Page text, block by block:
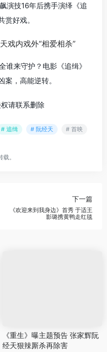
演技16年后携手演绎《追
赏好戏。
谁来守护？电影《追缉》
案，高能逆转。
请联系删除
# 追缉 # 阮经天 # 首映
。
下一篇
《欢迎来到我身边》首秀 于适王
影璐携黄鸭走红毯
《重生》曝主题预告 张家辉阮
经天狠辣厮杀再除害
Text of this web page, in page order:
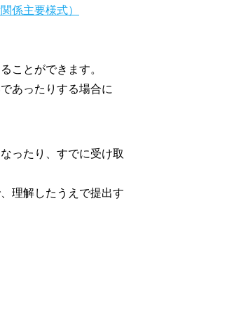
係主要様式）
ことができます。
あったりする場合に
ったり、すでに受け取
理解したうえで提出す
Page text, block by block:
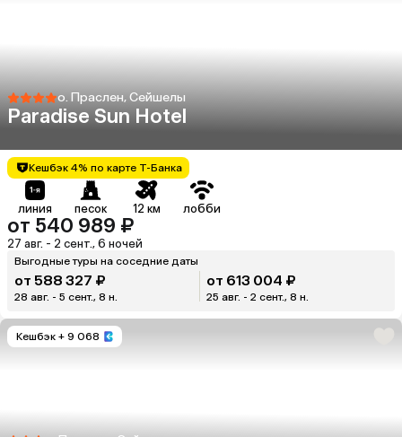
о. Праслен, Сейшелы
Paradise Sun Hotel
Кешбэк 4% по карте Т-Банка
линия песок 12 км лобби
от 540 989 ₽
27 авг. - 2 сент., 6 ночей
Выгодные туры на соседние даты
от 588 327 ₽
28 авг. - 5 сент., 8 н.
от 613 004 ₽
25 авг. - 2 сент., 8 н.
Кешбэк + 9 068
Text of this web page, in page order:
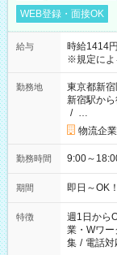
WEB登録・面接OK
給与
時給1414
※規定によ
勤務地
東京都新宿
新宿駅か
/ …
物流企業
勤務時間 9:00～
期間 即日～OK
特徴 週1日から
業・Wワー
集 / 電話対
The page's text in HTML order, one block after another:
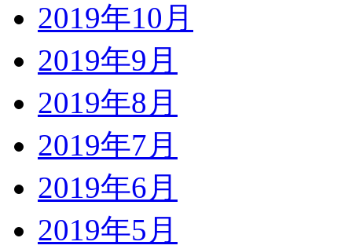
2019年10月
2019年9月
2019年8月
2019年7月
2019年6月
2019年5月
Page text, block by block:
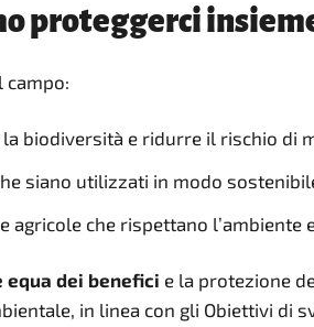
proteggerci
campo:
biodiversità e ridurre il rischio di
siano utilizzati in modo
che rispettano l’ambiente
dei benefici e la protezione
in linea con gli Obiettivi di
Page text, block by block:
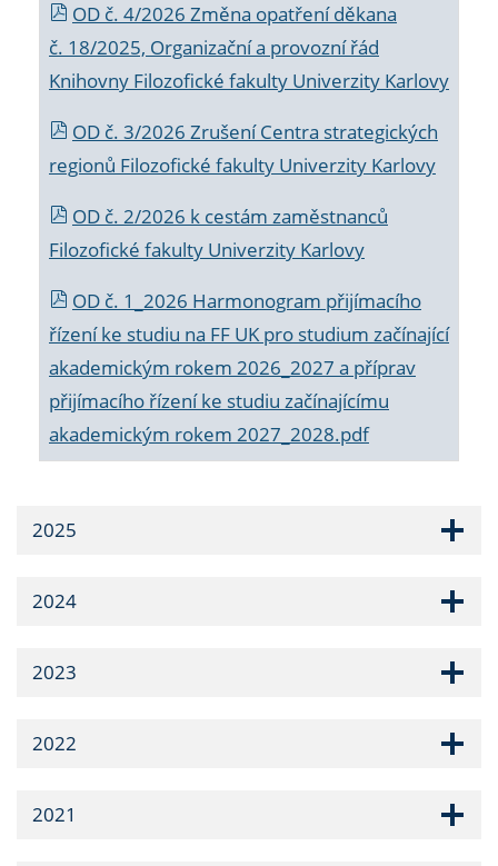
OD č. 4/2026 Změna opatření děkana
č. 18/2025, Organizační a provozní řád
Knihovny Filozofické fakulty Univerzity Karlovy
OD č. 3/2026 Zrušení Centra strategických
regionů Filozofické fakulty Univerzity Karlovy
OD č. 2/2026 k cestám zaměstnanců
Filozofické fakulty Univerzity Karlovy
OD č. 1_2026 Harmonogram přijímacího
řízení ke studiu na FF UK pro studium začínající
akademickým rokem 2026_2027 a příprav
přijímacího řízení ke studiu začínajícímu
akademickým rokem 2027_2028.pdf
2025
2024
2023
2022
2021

> TASK DIRECTIONS: Set down every record above exactly as it stands, but skip the pictures.

> ANSWER SPACE:
Page text, block by block:
演技16年后携手演绎《追
赏好戏。
谁来守护？电影《追缉》
案，高能逆转。
请联系删除
# 追缉 # 阮经天 # 首映
。
下一篇
《欢迎来到我身边》首秀 于适王
影璐携黄鸭走红毯
《重生》曝主题预告 张家辉阮
经天狠辣厮杀再除害
Text of this web page, in page order:
係主要様式）
ことができます。
あったりする場合に
ったり、すでに受け取
理解したうえで提出す
Page text, block by block:
о. Праслен, Сейшелы
Paradise Sun Hotel
Кешбэк 4% по карте Т-Банка
линия песок 12 км лобби
от 540 989 ₽
27 авг. - 2 сент., 6 ночей
Выгодные туры на соседние даты
от 588 327 ₽
28 авг. - 5 сент., 8 н.
от 613 004 ₽
25 авг. - 2 сент., 8 н.
Кешбэк + 9 068
Text of this web page, in page order:
WEB登録・面接OK
給与
時給1414
※規定によ
勤務地
東京都新宿
新宿駅か
/ …
物流企業
勤務時間 9:00～
期間 即日～OK
特徴 週1日から
業・Wワー
集 / 電話対
The page's text in HTML order, one block after another:
2019年10月
2019年9月
2019年8月
2019年7月
2019年6月
2019年5月
Page text, block by block:
proteggerci
campo:
biodiversità e ridurre il rischio di
siano utilizzati in modo
che rispettano l’ambiente
dei benefici e la protezione
in linea con gli Obiettivi di
Page text, block by block:
OD č. 4/2026 Změna opatření děkana
č. 18/2025, Organizační a provozní řád
Knihovny Filozofické fakulty Univerzity Karlovy
OD č. 3/2026 Zrušení Centra strategických
regionů Filozofické fakulty Univerzity Karlovy
OD č. 2/2026 k cestám zaměstnanců
Filozofické fakulty Univerzity Karlovy
OD č. 1_2026 Harmonogram přijímacího
řízení ke studiu na FF UK pro studium začínající
akademickým rokem 2026_2027 a příprav
přijímacího řízení ke studiu začínajícímu
akademickým rokem 2027_2028.pdf
2025
2024
2023
2022
2021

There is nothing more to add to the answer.